**What you have to do:** Print the records below exactly, from the line containing "SYNOPSIS [8, 153, 117, 179]" down to the line containing "Where would you", both lines included, and omit every picture.

---+---

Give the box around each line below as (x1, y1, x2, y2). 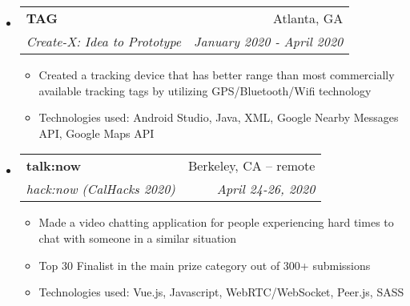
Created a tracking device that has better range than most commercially (38, 66, 395, 83)
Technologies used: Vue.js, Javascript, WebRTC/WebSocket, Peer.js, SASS (38, 284, 404, 300)
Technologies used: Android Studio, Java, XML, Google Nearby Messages (38, 109, 399, 126)
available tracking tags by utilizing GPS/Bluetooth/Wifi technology (38, 82, 372, 99)
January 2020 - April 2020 (194, 32, 344, 50)
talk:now (26, 156, 82, 175)
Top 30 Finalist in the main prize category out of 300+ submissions (38, 256, 371, 273)
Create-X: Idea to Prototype (26, 32, 182, 50)
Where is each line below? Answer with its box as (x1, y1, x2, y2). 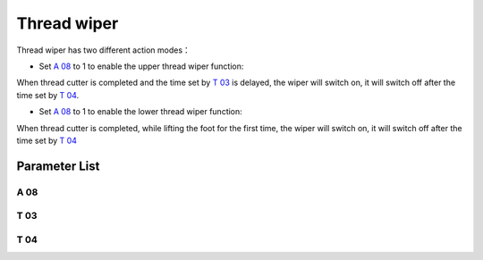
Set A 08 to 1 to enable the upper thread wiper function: (38, 61, 244, 71)
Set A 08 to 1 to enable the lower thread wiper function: (38, 106, 243, 117)
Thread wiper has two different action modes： (16, 45, 191, 55)
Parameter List (16, 158, 100, 173)
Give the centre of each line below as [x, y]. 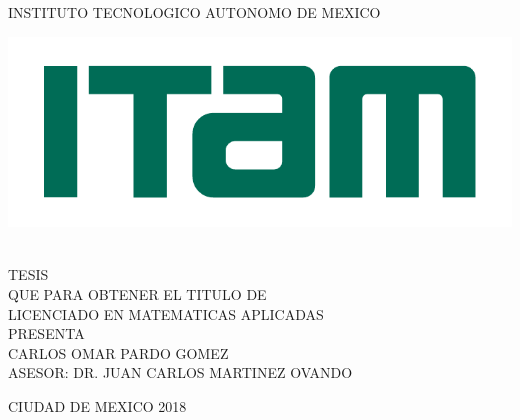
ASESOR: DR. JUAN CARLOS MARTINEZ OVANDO [180, 372]
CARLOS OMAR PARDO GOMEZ [118, 352]
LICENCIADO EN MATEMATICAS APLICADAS [166, 313]
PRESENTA [46, 333]
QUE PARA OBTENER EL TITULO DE [137, 294]
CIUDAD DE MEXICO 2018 [97, 405]
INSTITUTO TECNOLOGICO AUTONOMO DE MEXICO [194, 12]
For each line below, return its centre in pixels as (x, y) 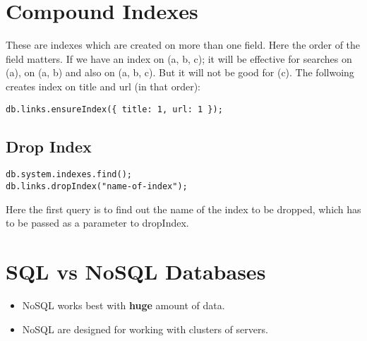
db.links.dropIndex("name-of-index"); (97, 187)
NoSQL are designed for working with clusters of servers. (145, 329)
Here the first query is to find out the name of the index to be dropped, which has (183, 209)
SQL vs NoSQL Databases (136, 271)
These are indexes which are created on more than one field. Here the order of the (183, 45)
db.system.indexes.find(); (69, 175)
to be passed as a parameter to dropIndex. (97, 223)
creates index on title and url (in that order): (103, 86)
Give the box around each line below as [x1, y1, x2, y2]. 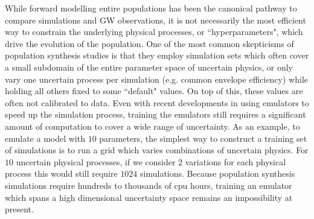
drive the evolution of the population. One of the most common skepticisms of [5, 37, 294, 49]
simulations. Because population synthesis [140, 167, 295, 180]
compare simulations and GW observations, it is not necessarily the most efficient [5, 13, 306, 26]
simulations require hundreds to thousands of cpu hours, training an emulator [5, 179, 292, 191]
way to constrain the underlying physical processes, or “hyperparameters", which [5, 25, 303, 38]
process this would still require [5, 167, 118, 180]
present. [5, 203, 34, 215]
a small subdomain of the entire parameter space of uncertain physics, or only [5, 60, 293, 73]
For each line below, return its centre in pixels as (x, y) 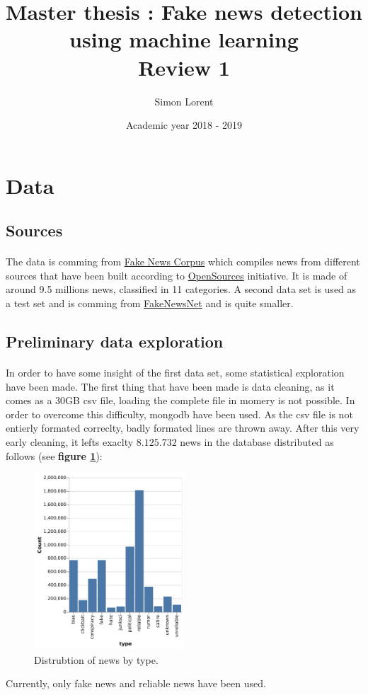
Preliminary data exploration (115, 341)
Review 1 (184, 67)
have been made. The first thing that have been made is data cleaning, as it (170, 386)
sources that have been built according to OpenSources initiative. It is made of (177, 275)
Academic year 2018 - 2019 (184, 125)
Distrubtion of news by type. (96, 659)
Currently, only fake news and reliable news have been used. (136, 683)
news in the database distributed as (257, 441)
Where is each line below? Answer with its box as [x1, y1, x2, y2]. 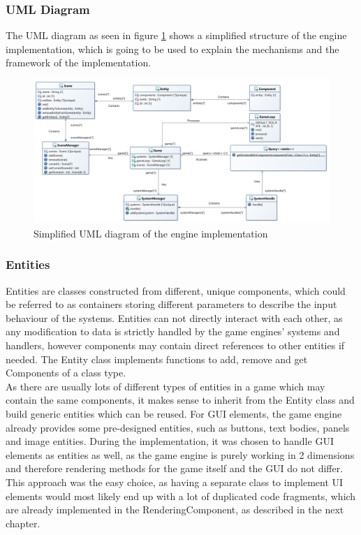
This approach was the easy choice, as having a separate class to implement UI [6, 474, 344, 489]
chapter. [6, 515, 40, 530]
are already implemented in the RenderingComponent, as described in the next [6, 502, 344, 517]
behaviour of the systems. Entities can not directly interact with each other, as [6, 310, 343, 325]
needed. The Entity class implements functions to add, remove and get [6, 351, 308, 366]
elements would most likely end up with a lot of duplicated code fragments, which [6, 488, 356, 503]
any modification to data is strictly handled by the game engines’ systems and [6, 324, 340, 339]
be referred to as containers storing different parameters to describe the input [6, 297, 337, 312]
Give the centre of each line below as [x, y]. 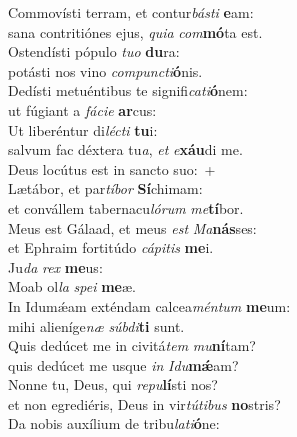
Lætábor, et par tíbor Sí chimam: [105, 188]
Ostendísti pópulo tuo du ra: [94, 51]
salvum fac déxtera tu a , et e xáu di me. [125, 149]
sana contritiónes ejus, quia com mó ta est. [135, 31]
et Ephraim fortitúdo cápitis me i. [111, 247]
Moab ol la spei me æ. [72, 286]
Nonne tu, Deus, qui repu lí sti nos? [113, 384]
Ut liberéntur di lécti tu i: [83, 129]
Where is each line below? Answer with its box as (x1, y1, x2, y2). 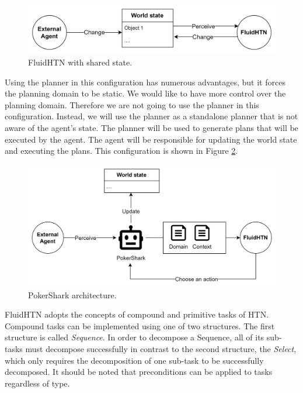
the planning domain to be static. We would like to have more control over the (5, 87, 286, 99)
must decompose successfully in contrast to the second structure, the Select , (25, 343, 297, 355)
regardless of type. (5, 377, 70, 389)
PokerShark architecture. (28, 288, 117, 301)
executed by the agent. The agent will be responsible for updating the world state (5, 133, 297, 145)
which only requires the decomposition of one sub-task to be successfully (5, 354, 264, 366)
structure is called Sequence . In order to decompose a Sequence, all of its (5, 331, 264, 343)
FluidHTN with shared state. (28, 56, 133, 68)
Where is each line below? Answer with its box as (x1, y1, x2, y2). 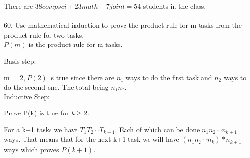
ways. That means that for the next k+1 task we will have (4, 134, 179, 144)
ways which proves (4, 144, 59, 154)
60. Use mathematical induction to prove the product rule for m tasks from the (4, 20, 242, 30)
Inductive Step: (4, 91, 50, 101)
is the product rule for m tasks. (28, 39, 123, 49)
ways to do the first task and (125, 72, 212, 82)
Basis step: (4, 55, 36, 66)
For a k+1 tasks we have (4, 124, 78, 134)
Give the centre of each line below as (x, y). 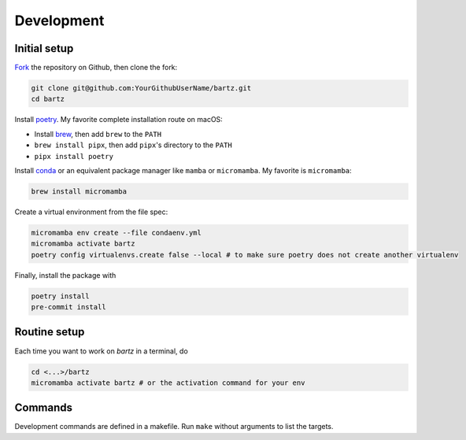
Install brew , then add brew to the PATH (98, 134)
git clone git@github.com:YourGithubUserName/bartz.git (141, 88)
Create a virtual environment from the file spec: (91, 212)
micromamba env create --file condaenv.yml (116, 233)
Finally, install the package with (65, 275)
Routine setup (50, 332)
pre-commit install (68, 307)
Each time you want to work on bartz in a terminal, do (101, 351)
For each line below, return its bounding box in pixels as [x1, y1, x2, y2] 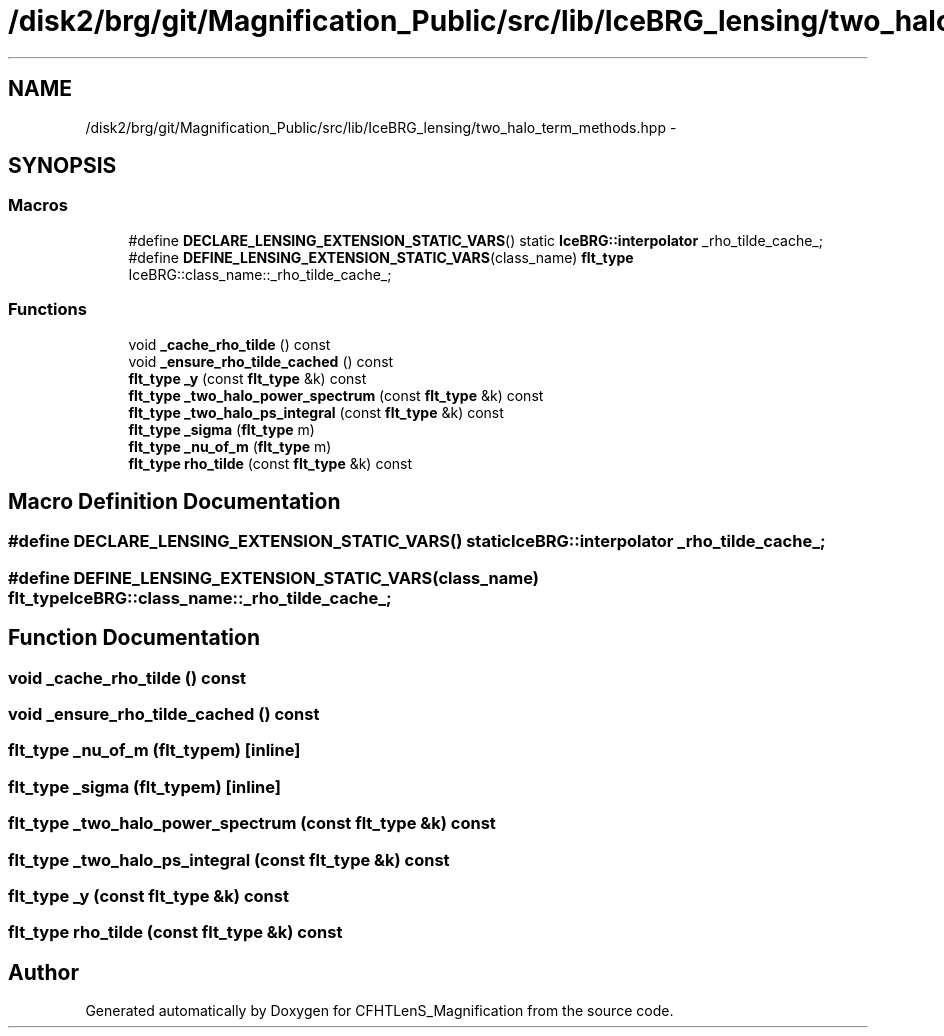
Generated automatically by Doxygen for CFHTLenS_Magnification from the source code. [85, 1002, 674, 1020]
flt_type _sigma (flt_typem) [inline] [8, 776, 282, 797]
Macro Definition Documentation [8, 488, 341, 514]
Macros [8, 195, 68, 216]
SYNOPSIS [8, 153, 117, 179]
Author [8, 959, 79, 985]
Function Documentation [8, 625, 260, 651]
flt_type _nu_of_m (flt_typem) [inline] [8, 740, 301, 761]
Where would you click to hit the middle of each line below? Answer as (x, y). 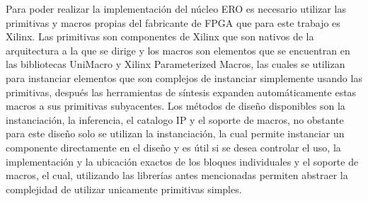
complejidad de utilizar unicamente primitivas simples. (124, 189)
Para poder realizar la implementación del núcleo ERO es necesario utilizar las (176, 8)
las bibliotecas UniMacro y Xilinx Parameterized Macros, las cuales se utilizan (176, 64)
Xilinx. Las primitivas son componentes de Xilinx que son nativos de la (160, 36)
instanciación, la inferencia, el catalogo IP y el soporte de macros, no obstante (175, 119)
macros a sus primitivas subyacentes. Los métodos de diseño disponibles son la (176, 106)
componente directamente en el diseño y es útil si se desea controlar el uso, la (173, 147)
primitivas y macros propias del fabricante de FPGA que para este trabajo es (173, 22)
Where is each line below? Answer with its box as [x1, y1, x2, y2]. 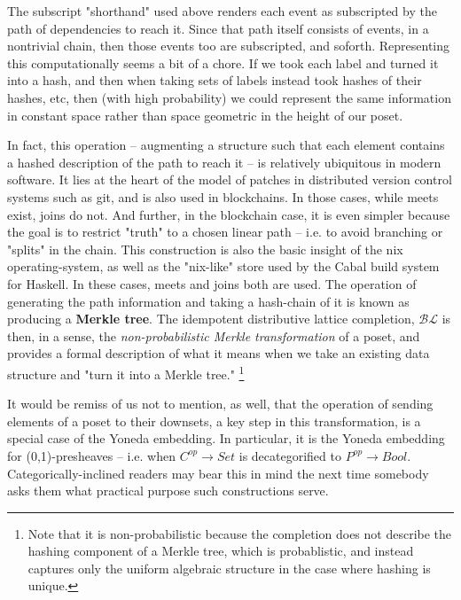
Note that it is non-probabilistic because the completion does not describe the [27, 524, 452, 542]
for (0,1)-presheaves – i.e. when [7, 446, 176, 464]
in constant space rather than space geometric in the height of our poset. [7, 105, 403, 124]
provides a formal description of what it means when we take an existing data [7, 344, 430, 362]
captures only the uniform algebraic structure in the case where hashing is [27, 558, 431, 577]
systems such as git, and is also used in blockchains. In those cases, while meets [7, 187, 439, 206]
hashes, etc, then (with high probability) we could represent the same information [7, 88, 451, 106]
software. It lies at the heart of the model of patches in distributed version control [7, 170, 452, 189]

---+---

**Response area:**
SYNOPSIS [8, 153, 117, 179]
Author [8, 959, 79, 985]
Function Documentation [8, 625, 260, 651]
flt_type _nu_of_m (flt_typem) [inline] [8, 740, 301, 761]
Where would you click to hit the middle of each line below? Answer as (x, y). 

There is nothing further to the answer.